THE TASK: Exactly reproduce the lines of the listing below from the one containing "良かったら、いいね‼︎フォローお願いします♡" through the one containing "bastante representativo, pois, bem". Skip the images.

________________________

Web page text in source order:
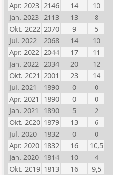
Apr. 2023 2146 14
10
Jan. 2023 2113 13
8
Okt. 2022 2070 9
5
Jul. 2022
2068 14
10
Apr. 2022 2044 17
11
Jan. 2022 2034 20
12
Okt. 2021 2001 23
14
Jul. 2021
1890 0
0
Apr. 2021 1890 0
0
Jan. 2021
1890 5
2
Okt. 2020 1879 13
6
Jul. 2020
1832 0
0
Apr. 2020 1832 16
10,5
Jan. 2020 1814 10
4
Okt. 2019 1813 16
9,5
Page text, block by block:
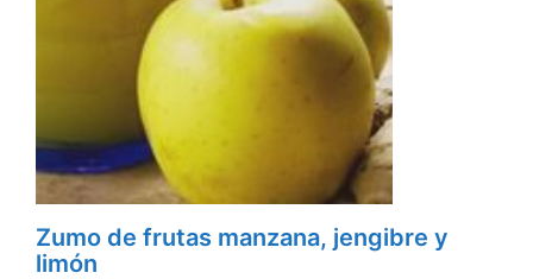
Zumo de frutas manzana, jengibre y
limón
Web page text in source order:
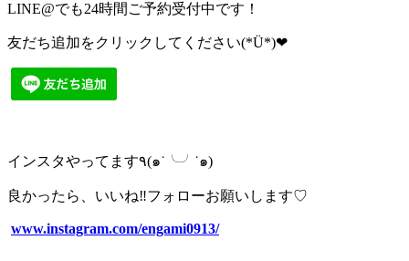
LINE@でも24時間ご予約受付中です！
友だち追加をクリックしてください(*Ü*)❤︎
インスタやってます٩(๑˙╰╯˙๑)
良かったら、いいね‼︎フォローお願いします♡
www.instagram.com/engami0913/
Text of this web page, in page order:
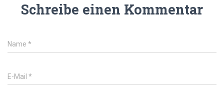
Schreibe einen Kommentar
Name *
E-Mail *
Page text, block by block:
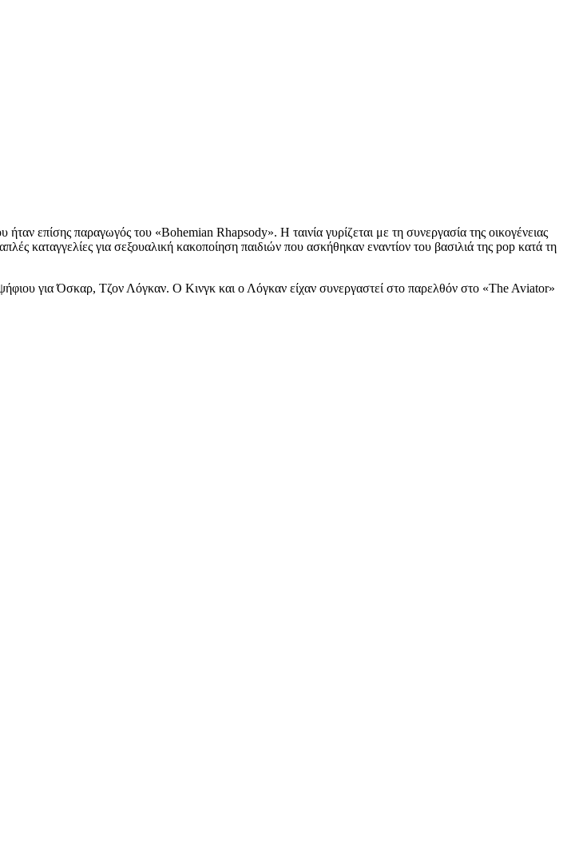
επίσης παραγωγός του «Bohemian Rhapsody». Η ταινία γυρίζεται με τη συνεργασία της οικογένειας
καταγγελίες για σεξουαλική κακοποίηση παιδιών που ασκήθηκαν εναντίον του βασιλιά της pop κατά τη
για Όσκαρ, Τζον Λόγκαν. Ο Κινγκ και ο Λόγκαν είχαν συνεργαστεί στο παρελθόν στο «The Aviator»
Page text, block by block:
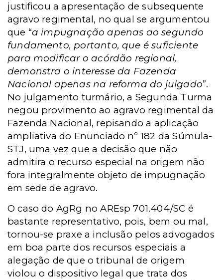
justificou a apresentação de subsequente
agravo regimental, no qual se argumentou
que “a impugnação apenas ao segundo
fundamento, portanto, que é suficiente
para modificar o acórdão regional,
demonstra o interesse da Fazenda
Nacional apenas na reforma do julgado”.
No julgamento turmário, a Segunda Turma
negou provimento ao agravo regimental da
Fazenda Nacional, repisando a aplicação
ampliativa do Enunciado nº 182 da Súmula-
STJ, uma vez que a decisão que não
admitira o recurso especial na origem não
fora integralmente objeto de impugnação
em sede de agravo.
O caso do AgRg no AREsp 701.404/SC é
bastante representativo, pois, bem ou mal,
tornou-se praxe a inclusão pelos advogados
em boa parte dos recursos especiais a
alegação de que o tribunal de origem
violou o dispositivo legal que trata dos
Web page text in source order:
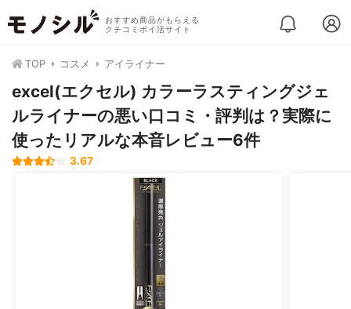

________________________

RESULT OF THIS EXERCISE:
良かったら、いいね‼︎フォローお願いします♡
www.instagram.com/engami0913/
Text of this web page, in page order:
Schreibe einen Kommentar
Name *
E-Mail *
Page text, block by block:
επίσης παραγωγός του «Bohemian Rhapsody». Η ταινία γυρίζεται με τη συνεργασία της οικογένειας
καταγγελίες για σεξουαλική κακοποίηση παιδιών που ασκήθηκαν εναντίον του βασιλιά της pop κατά τη
για Όσκαρ, Τζον Λόγκαν. Ο Κινγκ και ο Λόγκαν είχαν συνεργαστεί στο παρελθόν στο «The Aviator»
Page text, block by block:
justificou a apresentação de subsequente
agravo regimental, no qual se argumentou
que “a impugnação apenas ao segundo
fundamento, portanto, que é suficiente
para modificar o acórdão regional,
demonstra o interesse da Fazenda
Nacional apenas na reforma do julgado”.
No julgamento turmário, a Segunda Turma
negou provimento ao agravo regimental da
Fazenda Nacional, repisando a aplicação
ampliativa do Enunciado nº 182 da Súmula-
STJ, uma vez que a decisão que não
admitira o recurso especial na origem não
fora integralmente objeto de impugnação
em sede de agravo.
O caso do AgRg no AREsp 701.404/SC é
bastante representativo, pois, bem ou mal,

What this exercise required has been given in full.